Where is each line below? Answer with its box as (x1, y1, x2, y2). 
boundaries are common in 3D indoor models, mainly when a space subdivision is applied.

--

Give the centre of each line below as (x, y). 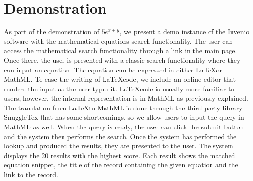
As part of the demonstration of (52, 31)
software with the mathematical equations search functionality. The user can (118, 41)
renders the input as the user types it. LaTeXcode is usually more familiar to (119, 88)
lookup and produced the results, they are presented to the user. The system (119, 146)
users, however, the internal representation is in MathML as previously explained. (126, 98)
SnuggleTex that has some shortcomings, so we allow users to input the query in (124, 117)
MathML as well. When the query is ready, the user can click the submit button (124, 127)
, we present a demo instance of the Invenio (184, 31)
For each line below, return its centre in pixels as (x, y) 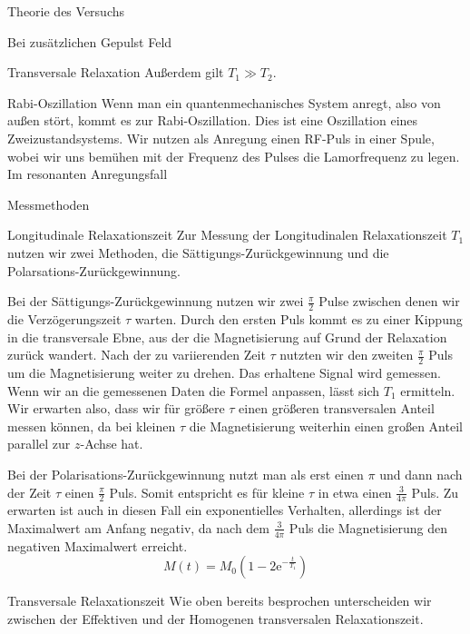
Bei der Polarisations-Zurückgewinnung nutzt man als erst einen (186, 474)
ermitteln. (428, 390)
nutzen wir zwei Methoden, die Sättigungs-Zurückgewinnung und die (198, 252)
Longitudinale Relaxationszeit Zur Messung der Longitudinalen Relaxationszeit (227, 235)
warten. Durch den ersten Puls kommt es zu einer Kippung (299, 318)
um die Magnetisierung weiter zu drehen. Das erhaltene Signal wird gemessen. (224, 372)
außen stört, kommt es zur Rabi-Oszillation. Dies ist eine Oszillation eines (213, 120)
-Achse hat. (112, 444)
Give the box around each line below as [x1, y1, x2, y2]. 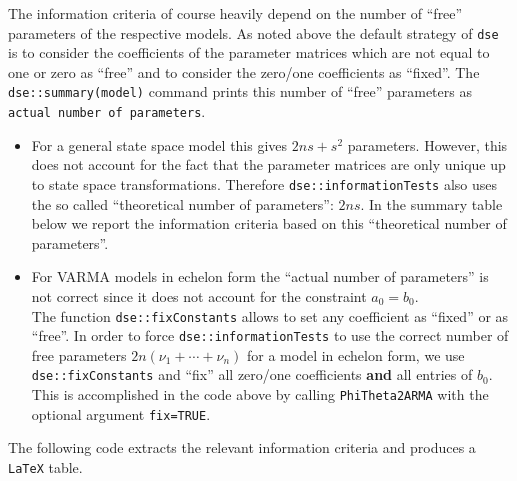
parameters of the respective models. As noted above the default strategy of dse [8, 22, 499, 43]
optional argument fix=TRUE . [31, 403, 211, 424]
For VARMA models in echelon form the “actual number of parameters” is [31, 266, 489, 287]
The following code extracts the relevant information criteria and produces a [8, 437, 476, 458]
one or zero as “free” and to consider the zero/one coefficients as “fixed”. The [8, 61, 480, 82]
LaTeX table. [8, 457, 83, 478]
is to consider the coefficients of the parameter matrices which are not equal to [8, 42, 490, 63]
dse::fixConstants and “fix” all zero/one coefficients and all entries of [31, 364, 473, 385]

---

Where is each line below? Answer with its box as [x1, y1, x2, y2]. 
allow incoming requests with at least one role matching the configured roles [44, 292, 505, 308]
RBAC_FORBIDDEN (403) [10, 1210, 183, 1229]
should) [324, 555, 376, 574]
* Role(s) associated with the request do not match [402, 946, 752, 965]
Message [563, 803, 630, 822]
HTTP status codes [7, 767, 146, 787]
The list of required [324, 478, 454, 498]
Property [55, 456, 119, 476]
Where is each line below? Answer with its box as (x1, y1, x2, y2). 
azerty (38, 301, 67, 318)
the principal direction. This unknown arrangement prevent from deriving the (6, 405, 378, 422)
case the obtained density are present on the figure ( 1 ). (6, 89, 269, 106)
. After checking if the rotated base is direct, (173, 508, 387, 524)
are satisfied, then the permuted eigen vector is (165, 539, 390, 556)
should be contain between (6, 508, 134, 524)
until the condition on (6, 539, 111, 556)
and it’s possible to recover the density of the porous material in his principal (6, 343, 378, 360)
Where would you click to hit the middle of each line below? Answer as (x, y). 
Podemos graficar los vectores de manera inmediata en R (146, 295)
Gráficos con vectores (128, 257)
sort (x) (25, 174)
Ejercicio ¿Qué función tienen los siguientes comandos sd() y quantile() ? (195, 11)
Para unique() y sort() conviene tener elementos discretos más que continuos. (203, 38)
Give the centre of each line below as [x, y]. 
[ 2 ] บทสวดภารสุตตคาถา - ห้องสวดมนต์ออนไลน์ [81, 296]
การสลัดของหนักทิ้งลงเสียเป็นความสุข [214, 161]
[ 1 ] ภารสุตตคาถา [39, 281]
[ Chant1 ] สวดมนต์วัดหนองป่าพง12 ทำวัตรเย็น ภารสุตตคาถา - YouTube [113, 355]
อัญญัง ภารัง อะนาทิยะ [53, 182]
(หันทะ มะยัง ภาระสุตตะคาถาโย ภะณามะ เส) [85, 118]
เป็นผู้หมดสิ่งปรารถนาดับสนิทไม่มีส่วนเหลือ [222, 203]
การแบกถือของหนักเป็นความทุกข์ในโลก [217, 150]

**TASK**. Some lines above hold the word "Where". Copy all of them.

**WRITTEN RESPONSE**.
Where is each line below? Answer with its box as (x1, y1, x2, y2). 
Where is each line below? Answer with its box as [x1, y1, x2, y2]. 
Where is each line below? Answer with its box as (x1, y1, x2, y2). 
Where would you click to hit the middle of each line below? Answer as (x, y). 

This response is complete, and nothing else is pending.